No así el espacio urbano metropolitano. La notable inversión en equipamientos y
espacios públicos que en los territorios metropolitanizados se ha realizado en
los últimos años puede contribuir a ello, pero no es suficiente. La (re)
identificación de una sociedad con su territorio no es fácil y precisa de
políticas mucho más complejas, sutiles y transversales que las aplicadas hasta
el momento. Y, sin embargo, la cuestión es fundamental, porque está en la base
de la conflictividad territorial contemporánea en el marco de la compleja y
poliédrica tensión dialéctica entre lo local y lo global.
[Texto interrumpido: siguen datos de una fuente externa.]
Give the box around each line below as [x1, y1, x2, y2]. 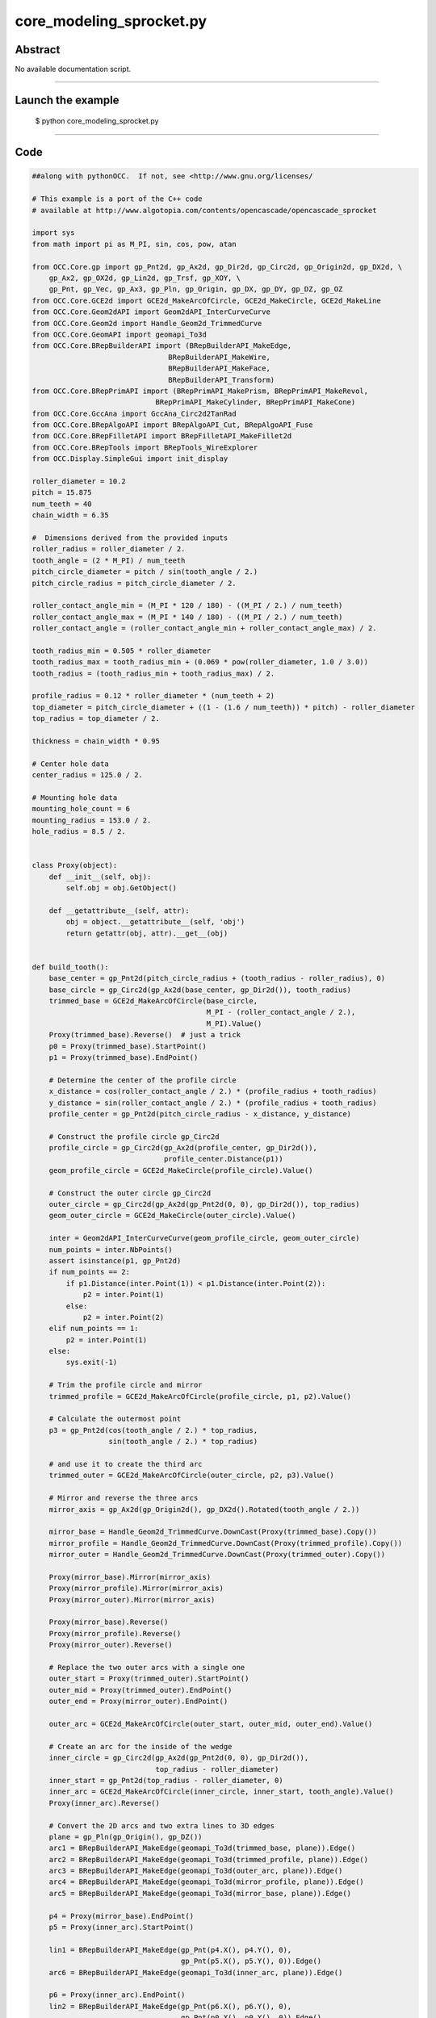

Se olvida con
demasiada frecuencia que esta conflictividad, vehiculada a menudo a través del
paisaje y somatizada en él, refleja el miedo a la pérdida del propio sentido de
lugar, un elemento clave del bienestar individual y colectivo. Sin solucionar
esta cuestión, la ciudad entendida como espacio de sociabilidad no será posible
en el territorio metropolitano, y menos aún en la región urbana. Resultaría
paradójico, casi grotesco, asistir a la crisis de la ciudad, en la ciudad sin
límites, precisamente cuando el mundo se ha hecho urbano.